Double-click on the vx2fix.reg file on your desktop (or locate it with Windows Explorer and double click on it if not saved to the Desktop) and when it prompts to merge, click YES!


NOW:
Scan with HijackThis and Check the Boxes for the following:

Make sure All Browser Windows are Closed when you Click FIX.

R0 - HKLM\Software\Microsoft\Internet Explorer\Main,Start Page = http://hsremove.com/done.htm

O9 - Extra button: Messenger - {FB5F1910-F110-11d2-BB9E-00C04F795683} - E:\Program Files\Messenger\msmsgs.exe (file missing)
O9 - Extra 'Tools' menuitem: Windows Messenger - {FB5F1910-F110-11d2-BB9E-00C04F795683} - E:\Program Files\Messenger\msmsgs.exe (file missing)

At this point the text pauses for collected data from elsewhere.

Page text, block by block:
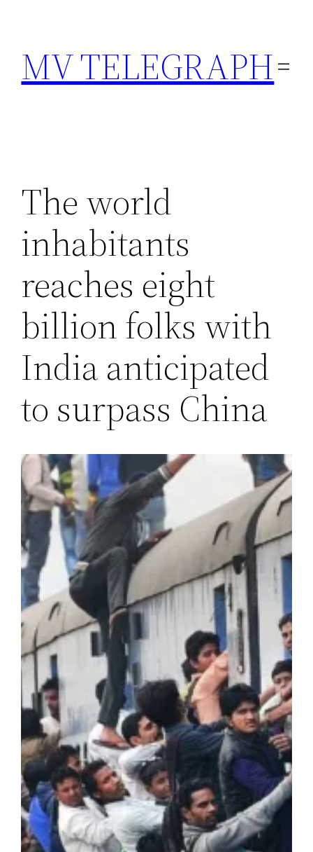
content
MV TELEGRAPH
The world
inhabitants
reaches eight
billion folks with
India anticipated
to surpass China

Again, make sure All Browser Windows are Closed when you Click FIX.

NEXT:
Run CCleaner


Then, as an added precaution, Go to Start > Run and type: cleanmgr and then click OK. Make sure the boxes for these are checked:
Temporary Files
Temporary Internet Files
Recycle Bin

And Click OK.

Reboot!

Scan with HijackThis and attach the new log.

Unzip the Generic Detection Tool to a safe folder of your choice and run "find.bat" - Allow it as much time as it needs to run. You may get an error message of "File Not Found," but just let it go.

The tool should generate a long text file. Attach this log as an attachment to your next post.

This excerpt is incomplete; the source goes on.